Em novembro de 2019, um curioso e raro evento nas redes sociais envolveu o ministro do STF Gilmar Mendes: ele foi alvo de uma campanha no Twitter tão coordenada que conseguiu ficar no topo dos trending topics uma semana inteira. O esforço online pedia pelo impeachment do magistrado e foi amplamente difundido entre aqueles que declaradamente se identificam com a direita política.
A grande sacada desse movimento teve duas facetas: a primeira foi a alternância de hashtags à medida que as anteriores perdiam força, fazendo o assunto permanecer sempre “popular”. A segunda foi contar com uma rede muito ativa de usuários nas redes sociais, que concentrava bastante o uso das hashtags por relativamente poucos perfis, amplificando significativamente seu alcance.

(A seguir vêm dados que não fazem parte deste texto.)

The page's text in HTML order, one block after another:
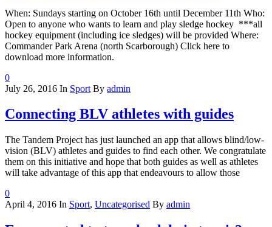
When: Sundays starting on October 16th until December 11th Who:
Open to anyone who wants to learn and play sledge hockey ***all
hockey equipment (including ice sledges) will be provided Where:
Commander Park Arena (north Scarborough) Click here to
download more information.
0
July 26, 2016 In Sport By admin
Connecting BLV athletes with guides
The Tandem Project has just launched an app that allows blind/low-
vision (BLV) athletes and guides to find each other. We congratulate
them on this initiative and hope that both guides as well as athletes
will take advantage of this app that endeavours to allow those
0
April 4, 2016 In Sport, Uncategorised By admin
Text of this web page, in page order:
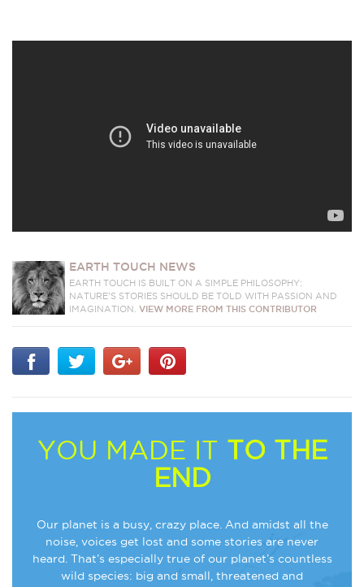
EARTH TOUCH NEWS
EARTH TOUCH IS BUILT ON A SIMPLE PHILOSOPHY:
NATURE'S STORIES SHOULD BE TOLD WITH PASSION AND
IMAGINATION.VIEW MORE FROM THIS CONTRIBUTOR
YOU MADE IT TO THE
END
Our planet is a busy, crazy place. And amidst all the
noise, voices get lost and some stories are never
heard. That’s especially true of our planet’s countless
wild species: big and small, threatened and
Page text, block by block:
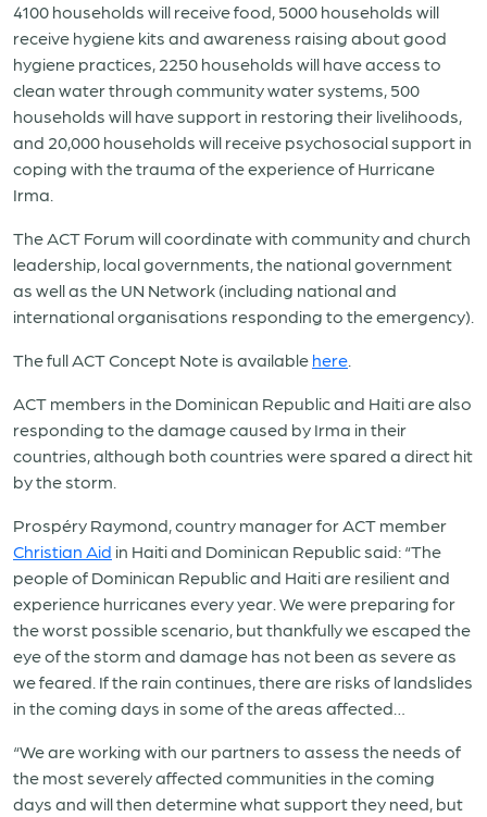
4100 households will receive food, 5000 households will
receive hygiene kits and awareness raising about good
hygiene practices, 2250 households will have access to
clean water through community water systems, 500
households will have support in restoring their livelihoods,
and 20,000 households will receive psychosocial support in
coping with the trauma of the experience of Hurricane
Irma.
The ACT Forum will coordinate with community and church
leadership, local governments, the national government
as well as the UN Network (including national and
international organisations responding to the emergency).
The full ACT Concept Note is available here
ACT members in the Dominican Republic and Haiti are also
responding to the damage caused by Irma in their
countries, although both countries were spared a direct hit
by the storm.
Prospéry Raymond, country manager for ACT member
Christian Aid in Haiti and Dominican Republic said: “The
people of Dominican Republic and Haiti are resilient and
experience hurricanes every year. We were preparing for
the worst possible scenario, but thankfully we escaped the
eye of the storm and damage has not been as severe as
we feared. If the rain continues, there are risks of landslides
in the coming days in some of the areas affected…
“We are working with our partners to assess the needs of
the most severely affected communities in the coming
days and will then determine what support they need, but
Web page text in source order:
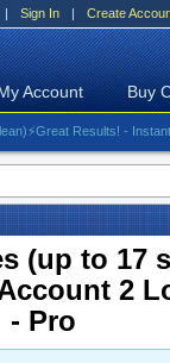
| Sign In | Create
Account Buy
Results! - Instant
(up to 17
2
- Pro
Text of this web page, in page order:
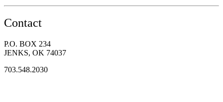
Contact
P.O. BOX 234
JENKS, OK 74037
703.548.2030

O Núcleo analisou 3,6 milhões de tweets e retweets no Twitter, a partir de buscas por 18 hashtags e três termos diferentes, e calculou o quão concentrada foi a distribuição dos resultados encontrados – ou seja, quando poucos perfis foram responsáveis por muitos tweets e compartilhamentos.
Essa concentração pode ser vista principalmente em campanhas promovidas pela direita. Na esquerda foi apurada uma maior distribuição entre perfis participantes, o que em parte explica o menor engajamento e, consequentemente, as limitadas repercussões de campanhas desse campo político no Twitter.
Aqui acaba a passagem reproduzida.